> ACTIVITY
Only the text belongs in the copy: retype each record exactly as it appears.

> RECORDS FOR PROCESSING
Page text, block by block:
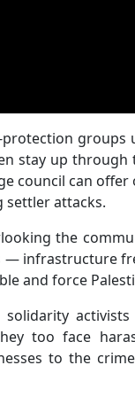
groups
stay up through
council can
settler attacks.
the
— infrastructure
and force
too face
to the
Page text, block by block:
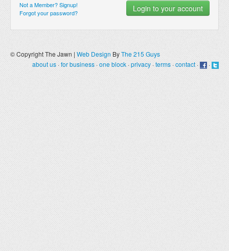
Not a Member? Signup!
Forgot your password?
© Copyright The Jawn | Web Design ByThe 215 Guys
about us·for business ·one block ·privacy ·terms ·contact· ·
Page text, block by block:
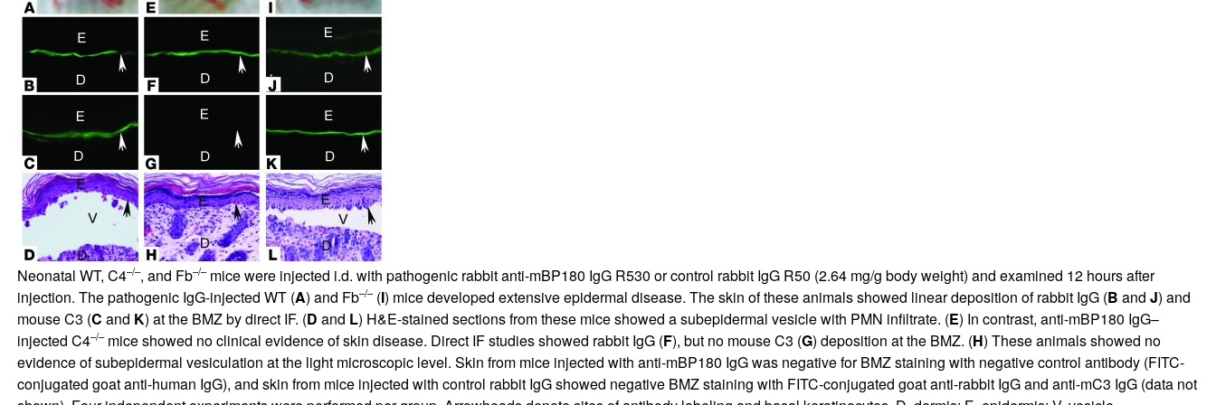
Neonatal WT, C4–/–, and Fb–/–mice were injected i.d. with pathogenic rabbit anti-mBP180 IgG R530 or control rabbit IgG R50 (2.64 mg/g body weight) and examined 12 hours after
injection. The pathogenic IgG-injected WT (A) and Fb–/–(I) mice developed extensive epidermal disease. The skin of these animals showed linear deposition of rabbit IgG (B and J) and
mouse C3 (C and K) at the BMZ by direct IF. (D and L) H&E-stained sections from these mice showed a subepidermal vesicle with PMN infiltrate. (E) In contrast, anti-mBP180 IgG–
injected C4–/–mice showed no clinical evidence of skin disease. Direct IF studies showed rabbit IgG (F), but no mouse C3 (G) deposition at the BMZ. (H) These animals showed no
evidence of subepidermal vesiculation at the light microscopic level. Skin from mice injected with anti-mBP180 IgG was negative for BMZ staining with negative control antibody (FITC-
conjugated goat anti-human IgG), and skin from mice injected with control rabbit IgG showed negative BMZ staining with FITC-conjugated goat anti-rabbit IgG and anti-mC3 IgG (data not
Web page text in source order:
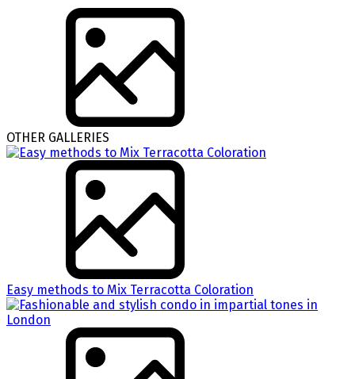
OTHER GALLERIES
Easy methods to Mix Terracotta Coloration
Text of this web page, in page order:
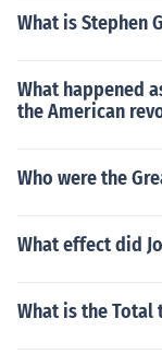
What is Stephen
What happened
the American
Who were the
What effect did
What is the Total
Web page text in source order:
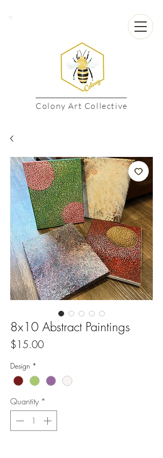
Colony Art Collective
8x10 Abstract Paintings
$15.00Price
Design *
Quantity *

> REPLY TO THE TASK
Page text, block by block:
groups
stay up through
council can
settler attacks.
the
— infrastructure
and force
too face
to the
Page text, block by block:
Not a Member? Signup!
Forgot your password?
© Copyright The Jawn | Web Design ByThe 215 Guys
about us·for business ·one block ·privacy ·terms ·contact· ·
Page text, block by block:
Neonatal WT, C4–/–, and Fb–/–mice were injected i.d. with pathogenic rabbit anti-mBP180 IgG R530 or control rabbit IgG R50 (2.64 mg/g body weight) and examined 12 hours after
injection. The pathogenic IgG-injected WT (A) and Fb–/–(I) mice developed extensive epidermal disease. The skin of these animals showed linear deposition of rabbit IgG (B and J) and
mouse C3 (C and K) at the BMZ by direct IF. (D and L) H&E-stained sections from these mice showed a subepidermal vesicle with PMN infiltrate. (E) In contrast, anti-mBP180 IgG–
injected C4–/–mice showed no clinical evidence of skin disease. Direct IF studies showed rabbit IgG (F), but no mouse C3 (G) deposition at the BMZ. (H) These animals showed no
evidence of subepidermal vesiculation at the light microscopic level. Skin from mice injected with anti-mBP180 IgG was negative for BMZ staining with negative control antibody (FITC-
conjugated goat anti-human IgG), and skin from mice injected with control rabbit IgG showed negative BMZ staining with FITC-conjugated goat anti-rabbit IgG and anti-mC3 IgG (data not
Web page text in source order:
OTHER GALLERIES
Easy methods to Mix Terracotta Coloration
Text of this web page, in page order:
What is Stephen
What happened
the American
Who were the
What effect did
What is the Total
Web page text in source order:
Colony Art Collective
8x10 Abstract Paintings
$15.00Price
Design *
Quantity *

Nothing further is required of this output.